Sorry, no time currently for fancy formatting... but I'll try to get the important info out here:

Starz:

April 4 - Never Back Down
April 18 - You Don't Mess With the Zohan
April 25 - Traitor

HBO:

From the March downloadable guide, the touted material includes: Grey Gardens, the season premiere of In Treatment, and the Brendan Frasier big action/adventure flick Journey to the Center of the Earth.

April 4 - Baby Mama, 8PM (east)
(is followed by the Sex and City movie which will already have aired a few times)
April 11 - Thrilla in Manilla - can't tell if this is a rebroadcast of the original fight, a documentary film, or some other material. HBO's site isn't flush with details on this. The rest of the night includes a couple of fights though.
April 18 - Grey Gardens. An HBO original film. Check link for details about this one if you want more information...
April 25 - Journey to the Center of the Earth

MAX:

Also from the March downloadable HBO guide, the touted material for MAX in April is the super glitzy (don't watch it if you are even a little epileptic) and flashy Speed Racer, along with Deception.
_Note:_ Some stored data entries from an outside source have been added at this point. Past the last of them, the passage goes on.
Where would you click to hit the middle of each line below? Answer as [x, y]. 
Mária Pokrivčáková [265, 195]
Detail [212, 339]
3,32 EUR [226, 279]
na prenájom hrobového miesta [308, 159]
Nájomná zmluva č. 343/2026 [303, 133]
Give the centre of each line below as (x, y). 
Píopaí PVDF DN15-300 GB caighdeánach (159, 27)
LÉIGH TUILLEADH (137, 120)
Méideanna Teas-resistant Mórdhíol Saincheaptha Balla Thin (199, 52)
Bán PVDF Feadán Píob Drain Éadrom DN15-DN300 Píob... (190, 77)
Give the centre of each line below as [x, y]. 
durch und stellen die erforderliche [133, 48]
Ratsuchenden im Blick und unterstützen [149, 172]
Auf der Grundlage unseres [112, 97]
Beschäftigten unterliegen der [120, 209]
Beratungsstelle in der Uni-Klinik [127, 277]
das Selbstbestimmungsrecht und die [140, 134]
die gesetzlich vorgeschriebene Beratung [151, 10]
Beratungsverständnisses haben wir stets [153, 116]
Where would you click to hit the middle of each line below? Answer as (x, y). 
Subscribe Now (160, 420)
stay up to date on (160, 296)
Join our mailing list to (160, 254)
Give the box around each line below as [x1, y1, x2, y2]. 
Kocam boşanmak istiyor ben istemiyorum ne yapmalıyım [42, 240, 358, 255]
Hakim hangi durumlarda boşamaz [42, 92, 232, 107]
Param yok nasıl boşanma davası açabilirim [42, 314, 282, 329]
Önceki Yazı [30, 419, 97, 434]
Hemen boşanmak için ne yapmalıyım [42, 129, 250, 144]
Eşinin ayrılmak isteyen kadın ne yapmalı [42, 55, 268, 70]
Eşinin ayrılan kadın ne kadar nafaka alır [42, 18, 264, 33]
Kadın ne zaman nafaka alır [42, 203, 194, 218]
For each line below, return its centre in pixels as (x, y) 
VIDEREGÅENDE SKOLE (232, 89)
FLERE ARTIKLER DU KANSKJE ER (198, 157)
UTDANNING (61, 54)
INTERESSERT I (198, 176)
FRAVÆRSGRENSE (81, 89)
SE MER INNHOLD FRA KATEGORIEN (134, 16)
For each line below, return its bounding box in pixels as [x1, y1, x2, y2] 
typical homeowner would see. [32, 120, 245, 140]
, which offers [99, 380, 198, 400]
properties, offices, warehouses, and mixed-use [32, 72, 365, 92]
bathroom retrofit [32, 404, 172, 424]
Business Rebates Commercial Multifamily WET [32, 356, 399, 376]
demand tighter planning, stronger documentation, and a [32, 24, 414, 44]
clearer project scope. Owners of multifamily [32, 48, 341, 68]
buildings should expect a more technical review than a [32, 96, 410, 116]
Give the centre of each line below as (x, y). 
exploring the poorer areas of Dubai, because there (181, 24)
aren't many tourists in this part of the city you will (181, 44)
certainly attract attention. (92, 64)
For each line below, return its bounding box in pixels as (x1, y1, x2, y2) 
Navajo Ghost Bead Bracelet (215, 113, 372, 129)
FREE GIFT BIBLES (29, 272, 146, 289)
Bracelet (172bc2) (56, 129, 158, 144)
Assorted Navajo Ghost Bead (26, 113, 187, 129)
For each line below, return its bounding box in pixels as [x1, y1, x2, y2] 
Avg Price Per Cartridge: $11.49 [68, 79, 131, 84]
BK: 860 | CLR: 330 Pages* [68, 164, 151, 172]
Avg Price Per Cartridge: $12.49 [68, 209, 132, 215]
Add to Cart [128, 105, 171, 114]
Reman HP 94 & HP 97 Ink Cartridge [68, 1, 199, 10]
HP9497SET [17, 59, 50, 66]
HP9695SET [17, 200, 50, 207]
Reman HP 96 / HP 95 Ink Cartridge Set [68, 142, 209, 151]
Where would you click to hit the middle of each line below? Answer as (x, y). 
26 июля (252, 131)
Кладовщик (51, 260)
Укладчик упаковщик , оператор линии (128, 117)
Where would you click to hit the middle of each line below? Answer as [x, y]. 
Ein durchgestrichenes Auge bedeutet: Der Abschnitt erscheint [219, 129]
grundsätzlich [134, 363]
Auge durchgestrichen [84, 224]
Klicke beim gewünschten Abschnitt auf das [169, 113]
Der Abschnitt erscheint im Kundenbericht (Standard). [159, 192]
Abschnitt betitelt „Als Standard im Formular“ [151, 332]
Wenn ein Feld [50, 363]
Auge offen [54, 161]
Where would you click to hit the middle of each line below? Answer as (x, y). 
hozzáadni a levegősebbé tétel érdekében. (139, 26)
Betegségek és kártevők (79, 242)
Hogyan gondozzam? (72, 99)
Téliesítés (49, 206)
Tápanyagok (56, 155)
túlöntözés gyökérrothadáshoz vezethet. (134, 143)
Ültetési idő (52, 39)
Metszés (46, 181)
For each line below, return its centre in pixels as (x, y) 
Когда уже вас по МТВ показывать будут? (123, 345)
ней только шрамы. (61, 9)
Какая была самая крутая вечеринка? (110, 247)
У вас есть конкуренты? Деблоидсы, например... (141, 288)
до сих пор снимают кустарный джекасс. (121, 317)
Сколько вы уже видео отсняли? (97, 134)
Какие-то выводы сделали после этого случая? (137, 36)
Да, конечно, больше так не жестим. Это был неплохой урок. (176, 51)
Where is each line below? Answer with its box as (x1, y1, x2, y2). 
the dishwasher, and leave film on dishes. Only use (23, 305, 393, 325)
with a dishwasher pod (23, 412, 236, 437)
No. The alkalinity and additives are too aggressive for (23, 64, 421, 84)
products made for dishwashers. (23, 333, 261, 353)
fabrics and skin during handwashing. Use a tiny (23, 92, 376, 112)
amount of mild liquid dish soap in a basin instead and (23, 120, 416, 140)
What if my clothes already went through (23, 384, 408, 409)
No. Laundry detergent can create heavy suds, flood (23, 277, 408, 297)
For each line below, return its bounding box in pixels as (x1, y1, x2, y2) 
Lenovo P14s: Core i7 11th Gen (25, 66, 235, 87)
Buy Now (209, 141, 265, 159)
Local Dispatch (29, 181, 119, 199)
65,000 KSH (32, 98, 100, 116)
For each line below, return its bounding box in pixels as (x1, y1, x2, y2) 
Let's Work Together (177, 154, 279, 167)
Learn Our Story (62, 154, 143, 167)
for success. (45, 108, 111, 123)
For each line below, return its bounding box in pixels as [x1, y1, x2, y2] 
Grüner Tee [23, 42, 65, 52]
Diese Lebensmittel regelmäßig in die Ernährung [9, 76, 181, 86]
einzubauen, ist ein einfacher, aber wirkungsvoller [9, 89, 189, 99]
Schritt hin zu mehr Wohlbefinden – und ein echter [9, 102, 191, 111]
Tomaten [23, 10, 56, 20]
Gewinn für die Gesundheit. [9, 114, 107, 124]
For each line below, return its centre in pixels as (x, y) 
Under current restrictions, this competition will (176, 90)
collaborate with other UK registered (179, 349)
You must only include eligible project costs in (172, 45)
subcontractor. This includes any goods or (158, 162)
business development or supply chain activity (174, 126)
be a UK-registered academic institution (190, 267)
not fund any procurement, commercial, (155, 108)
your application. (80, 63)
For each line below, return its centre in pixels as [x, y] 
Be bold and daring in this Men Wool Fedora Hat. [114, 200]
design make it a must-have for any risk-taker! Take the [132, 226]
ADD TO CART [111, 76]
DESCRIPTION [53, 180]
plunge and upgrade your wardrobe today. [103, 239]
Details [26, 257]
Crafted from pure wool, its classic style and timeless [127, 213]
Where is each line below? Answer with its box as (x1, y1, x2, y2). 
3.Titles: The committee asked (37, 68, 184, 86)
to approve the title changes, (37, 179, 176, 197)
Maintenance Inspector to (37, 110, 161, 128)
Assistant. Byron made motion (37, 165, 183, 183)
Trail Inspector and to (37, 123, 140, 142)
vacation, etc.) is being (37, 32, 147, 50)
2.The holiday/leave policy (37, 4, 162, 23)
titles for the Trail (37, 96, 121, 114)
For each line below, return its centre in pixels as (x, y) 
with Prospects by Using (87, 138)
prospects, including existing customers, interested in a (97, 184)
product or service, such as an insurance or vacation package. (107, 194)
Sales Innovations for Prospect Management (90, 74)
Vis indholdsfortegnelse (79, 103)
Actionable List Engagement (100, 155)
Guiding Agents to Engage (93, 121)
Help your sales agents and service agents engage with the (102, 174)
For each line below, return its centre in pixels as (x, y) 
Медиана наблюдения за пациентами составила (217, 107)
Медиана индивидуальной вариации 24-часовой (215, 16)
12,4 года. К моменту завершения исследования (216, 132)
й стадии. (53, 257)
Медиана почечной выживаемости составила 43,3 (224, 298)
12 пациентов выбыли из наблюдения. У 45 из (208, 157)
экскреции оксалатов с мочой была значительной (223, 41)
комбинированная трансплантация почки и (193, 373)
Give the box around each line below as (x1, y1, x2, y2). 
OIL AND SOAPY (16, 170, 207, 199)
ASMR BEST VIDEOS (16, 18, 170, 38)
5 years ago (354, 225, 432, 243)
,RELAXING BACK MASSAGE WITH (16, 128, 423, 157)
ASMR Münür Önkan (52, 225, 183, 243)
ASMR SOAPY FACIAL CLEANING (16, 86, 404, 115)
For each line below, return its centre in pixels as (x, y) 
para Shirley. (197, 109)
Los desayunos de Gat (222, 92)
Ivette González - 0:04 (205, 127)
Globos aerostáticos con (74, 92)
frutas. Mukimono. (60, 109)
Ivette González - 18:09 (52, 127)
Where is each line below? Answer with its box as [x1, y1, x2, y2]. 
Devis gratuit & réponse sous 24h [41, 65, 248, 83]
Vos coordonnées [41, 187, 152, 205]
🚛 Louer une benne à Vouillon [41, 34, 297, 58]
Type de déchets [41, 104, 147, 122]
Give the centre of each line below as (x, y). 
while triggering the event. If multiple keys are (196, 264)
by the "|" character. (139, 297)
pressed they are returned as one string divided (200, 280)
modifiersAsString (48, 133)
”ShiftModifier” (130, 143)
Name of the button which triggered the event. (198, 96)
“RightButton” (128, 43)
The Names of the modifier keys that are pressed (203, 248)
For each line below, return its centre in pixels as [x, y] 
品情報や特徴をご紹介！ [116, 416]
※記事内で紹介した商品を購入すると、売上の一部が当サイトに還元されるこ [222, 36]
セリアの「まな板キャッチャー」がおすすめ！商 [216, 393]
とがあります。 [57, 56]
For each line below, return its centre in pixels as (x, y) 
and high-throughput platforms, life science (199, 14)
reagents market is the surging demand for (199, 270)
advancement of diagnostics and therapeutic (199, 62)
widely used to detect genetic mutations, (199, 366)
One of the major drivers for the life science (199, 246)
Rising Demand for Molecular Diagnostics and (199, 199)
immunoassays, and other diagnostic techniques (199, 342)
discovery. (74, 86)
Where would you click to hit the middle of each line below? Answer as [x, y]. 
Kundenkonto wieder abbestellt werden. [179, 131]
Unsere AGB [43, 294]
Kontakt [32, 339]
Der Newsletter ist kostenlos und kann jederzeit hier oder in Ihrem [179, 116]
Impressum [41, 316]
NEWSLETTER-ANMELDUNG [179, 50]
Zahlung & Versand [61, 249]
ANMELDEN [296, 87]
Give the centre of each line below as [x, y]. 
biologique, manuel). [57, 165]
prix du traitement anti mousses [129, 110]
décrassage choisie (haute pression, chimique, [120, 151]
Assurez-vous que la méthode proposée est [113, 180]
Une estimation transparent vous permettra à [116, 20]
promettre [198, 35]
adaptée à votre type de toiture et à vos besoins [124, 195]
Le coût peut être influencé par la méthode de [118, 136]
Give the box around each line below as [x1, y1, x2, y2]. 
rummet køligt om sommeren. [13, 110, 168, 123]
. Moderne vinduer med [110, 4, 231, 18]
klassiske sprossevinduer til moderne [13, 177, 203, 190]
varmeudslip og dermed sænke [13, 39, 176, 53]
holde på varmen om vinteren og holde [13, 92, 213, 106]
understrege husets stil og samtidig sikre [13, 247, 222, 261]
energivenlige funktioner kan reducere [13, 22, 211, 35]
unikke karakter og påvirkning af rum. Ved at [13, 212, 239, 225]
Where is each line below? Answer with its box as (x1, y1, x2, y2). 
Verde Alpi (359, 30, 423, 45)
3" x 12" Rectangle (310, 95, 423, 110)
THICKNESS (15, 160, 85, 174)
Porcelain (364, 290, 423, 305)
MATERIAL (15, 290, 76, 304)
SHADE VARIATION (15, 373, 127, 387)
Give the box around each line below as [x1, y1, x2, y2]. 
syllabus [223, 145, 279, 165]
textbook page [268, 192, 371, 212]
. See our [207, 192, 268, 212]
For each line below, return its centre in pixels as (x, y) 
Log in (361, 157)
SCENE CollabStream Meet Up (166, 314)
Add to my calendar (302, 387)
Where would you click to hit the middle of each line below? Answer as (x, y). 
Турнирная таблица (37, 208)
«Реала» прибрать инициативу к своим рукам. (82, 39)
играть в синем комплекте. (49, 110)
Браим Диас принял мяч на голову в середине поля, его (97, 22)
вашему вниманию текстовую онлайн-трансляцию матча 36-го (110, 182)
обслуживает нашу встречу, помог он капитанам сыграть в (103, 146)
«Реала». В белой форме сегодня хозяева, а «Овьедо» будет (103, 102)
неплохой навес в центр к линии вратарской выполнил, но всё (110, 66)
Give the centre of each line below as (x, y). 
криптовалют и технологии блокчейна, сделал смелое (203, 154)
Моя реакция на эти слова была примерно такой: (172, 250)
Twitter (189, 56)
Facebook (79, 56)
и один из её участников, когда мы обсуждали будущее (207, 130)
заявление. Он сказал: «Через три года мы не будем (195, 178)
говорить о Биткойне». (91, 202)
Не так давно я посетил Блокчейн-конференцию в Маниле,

April 4 - The aforementioned Speed Racer. AGAIN, do not watch it if you are sensitive to flashy lights... lots of color changes, rapid motion effects, etc. Enough to make your head swim quite easily.
April 11 - The also aforementioned Deception.
April 25 - Run Fat Boy, Run. I loved this flick, starring Simon Pegg (Shaun of the Dead), but note that it is NOT like Shaun of the Dead, nor Hot Fuzz. It's funny and 'sweet' and would be an enjoyable date night flick, but don't expect Hot Fuzz or Shaun of the Dead.

Showtime:

April 4 - Good Luck Chuck (funny, but raunchy... Dane Cook)
April 11 - The Tudors season 3 premiere
April 18 - War

The Movie Channel:

Splatterday seems to continue...


----------



## mattack (Apr 9, 2001)

People still pay for premium channels?

(just kidding.. sort of)


----------



## bareyb (Dec 1, 2000)

mattack said:


> People still pay for premium channels?
> 
> (just kidding.. sort of)


For the series not the Movies.


----------



## mattack (Apr 9, 2001)

Though at least the majority of the series end up on DVD, that was my unstated point (and of course the *movies* are already on DVD).


----------



## BriGuy20 (Aug 4, 2005)

Isn't In Treatment coming out in April or May?


----------



## cwoody222 (Nov 13, 1999)

BriGuy20 said:


> Isn't In Treatment coming out in April or May?


It starts April 5th and airs Sundays and Mondays.


----------